**AIM OF THE EXERCISE**
Starting with the line that contains "Lab-On-A-Chip Devices", set down each line through the end of the entries below, exactly and with nothing added.

**INFORMATION GIVEN**
▬▬▬▬▬▬

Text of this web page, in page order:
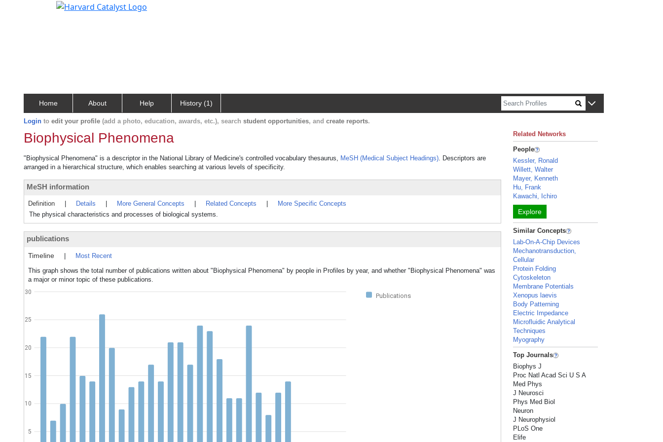
Home About Help History (1)
Login to edit your profile (add a photo, education, awards, etc.), search student opportunities, and create reports.
Biophysical Phenomena
"Biophysical Phenomena" is a descriptor in the National Library of Medicine's controlled vocabulary thesaurus, MeSH (Medical Subject Headings). Descriptors are
arranged in a hierarchical structure, which enables searching at various levels of specificity.
MeSH information
Definition Details More General Concepts Related Concepts
More Specific Concepts
The physical characteristics and processes of biological systems.
publications
Timeline
Most Recent
This graph shows the total number of publications written about "Biophysical Phenomena" by people in Profiles by year, and whether "Biophysical Phenomena" was
a major or minor topic of these publications.
Publications
5
10
15
20
25
30
Related Networks
People
Kessler, Ronald
Willett, Walter
Mayer, Kenneth
Hu, Frank
Kawachi, Ichiro
Explore
Similar Concepts
Lab-On-A-Chip Devices
Mechanotransduction,
Cellular
Protein Folding
Cytoskeleton
Membrane Potentials
Xenopus laevis
Body Patterning
Electric Impedance
Microfluidic Analytical
Techniques
Myography
Top Journals
Biophys J
Proc Natl Acad Sci U S A
Med Phys
J Neurosci
Phys Med Biol
Neuron
J Neurophysiol
PLoS One
Elife

▬▬▬▬▬▬

**TASK RESPONSE**
Lab-On-A-Chip Devices
Mechanotransduction,
Cellular
Protein Folding
Cytoskeleton
Membrane Potentials
Xenopus laevis
Body Patterning
Electric Impedance
Microfluidic Analytical
Techniques
Myography
Top Journals
Biophys J
Proc Natl Acad Sci U S A
Med Phys
J Neurosci
Phys Med Biol
Neuron
J Neurophysiol
PLoS One
Elife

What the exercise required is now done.